Fri, 18 Nov 2005
Uptime: 92 minutes
Last Saturday I have installed additional 4 GB of memory to Odysseus. I have also recompiled the new kernel and checked the BIOS settings. The kernel booted OK, but when I returned home in the evening, I got SMS that Odysseus has crashed.
I logged in and Odysseus was up, with uptime 1 minute or so. I have cofigured GRUB so that next time it would boot to the older kernel. During the night I received two or three more messages that Odysseus was down. I tried to limit the amount of memory used back to the original 4 GB. Even then Odysseus keeped crashing.
I connected the serial console through script(1) command in order to catch all messages from the possible system crash. Nothing appeared - the server just silently rebooted after some time. I thought about removing the new 4 GB of memory, but the memory has been thoroughly tested in other box for the last two weeks, so it definitely was not bad.

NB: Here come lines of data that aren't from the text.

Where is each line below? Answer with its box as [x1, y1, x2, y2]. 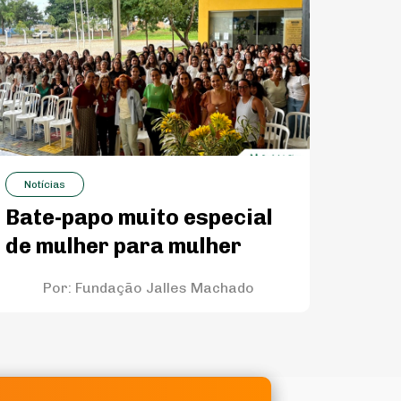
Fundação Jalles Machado [74, 278, 254, 296]
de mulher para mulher [4, 232, 242, 259]
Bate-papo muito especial [4, 203, 273, 230]
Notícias [23, 177, 65, 191]
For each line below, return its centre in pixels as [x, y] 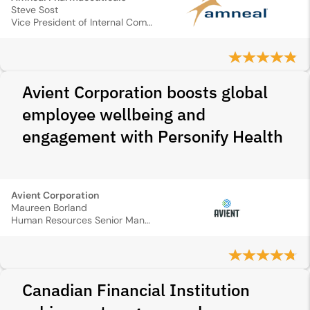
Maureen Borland [49, 208]
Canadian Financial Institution [136, 290]
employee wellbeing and [114, 114]
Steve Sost [35, 10]
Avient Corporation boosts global [145, 92]
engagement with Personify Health [153, 136]
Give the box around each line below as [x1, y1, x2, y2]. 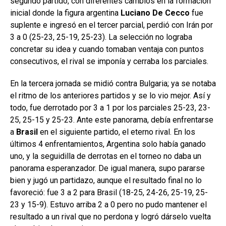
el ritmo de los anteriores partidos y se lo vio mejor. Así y [10, 90, 211, 100]
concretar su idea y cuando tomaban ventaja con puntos [10, 44, 204, 54]
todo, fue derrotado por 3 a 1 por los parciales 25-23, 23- [10, 102, 210, 112]
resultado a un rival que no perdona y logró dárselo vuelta [10, 211, 211, 221]
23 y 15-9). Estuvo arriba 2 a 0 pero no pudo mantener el [10, 199, 207, 209]
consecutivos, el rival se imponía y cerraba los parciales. [10, 56, 208, 66]
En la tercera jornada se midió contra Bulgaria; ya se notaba [10, 78, 216, 88]
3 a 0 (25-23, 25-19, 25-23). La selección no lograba [10, 32, 192, 42]
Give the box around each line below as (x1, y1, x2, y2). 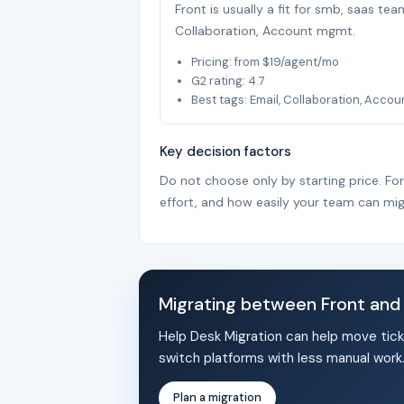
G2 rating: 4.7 (191, 73, 265, 88)
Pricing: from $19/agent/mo (191, 54, 339, 69)
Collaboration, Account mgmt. (175, 23, 355, 39)
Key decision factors (160, 142, 291, 161)
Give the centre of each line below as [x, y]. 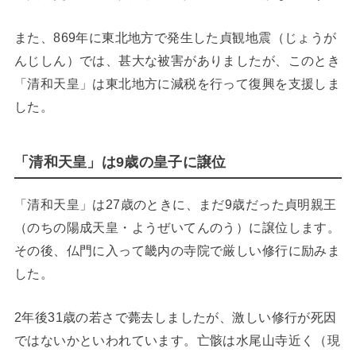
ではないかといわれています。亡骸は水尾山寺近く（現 [177, 341]
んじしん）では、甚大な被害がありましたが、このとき [177, 61]
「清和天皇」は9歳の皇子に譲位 [120, 162]
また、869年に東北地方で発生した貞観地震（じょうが [175, 38]
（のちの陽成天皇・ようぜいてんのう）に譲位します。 [177, 227]
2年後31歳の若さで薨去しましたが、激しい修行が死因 [175, 317]
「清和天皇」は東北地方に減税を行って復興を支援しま [177, 84]
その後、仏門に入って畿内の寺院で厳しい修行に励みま [177, 250]
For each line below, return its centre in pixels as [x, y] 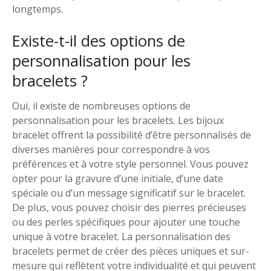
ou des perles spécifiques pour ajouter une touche [126, 222]
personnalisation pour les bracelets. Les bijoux [118, 120]
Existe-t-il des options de [99, 41]
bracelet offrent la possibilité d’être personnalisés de [132, 135]
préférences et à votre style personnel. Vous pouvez [130, 164]
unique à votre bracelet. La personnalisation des [121, 236]
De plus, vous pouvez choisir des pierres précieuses [129, 207]
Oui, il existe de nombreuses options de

After some time I tried to look up the exact times of system crashes using last(1), and guess what - the server was rebooted after about 92 minutes each time. So including the time for BIOS startup, it seemed that it rebooted after 90 minutes of Linux uptime. I reverted some changes in BIOS setup (disabled ACPI HPET timer, disabled the ACPI 2.0 support, disabled ECC BG scrub and few other ECC settings), and the problem was fixed. I am not sure which settings was the cause of the problem, though, and I don't have time to play with it now.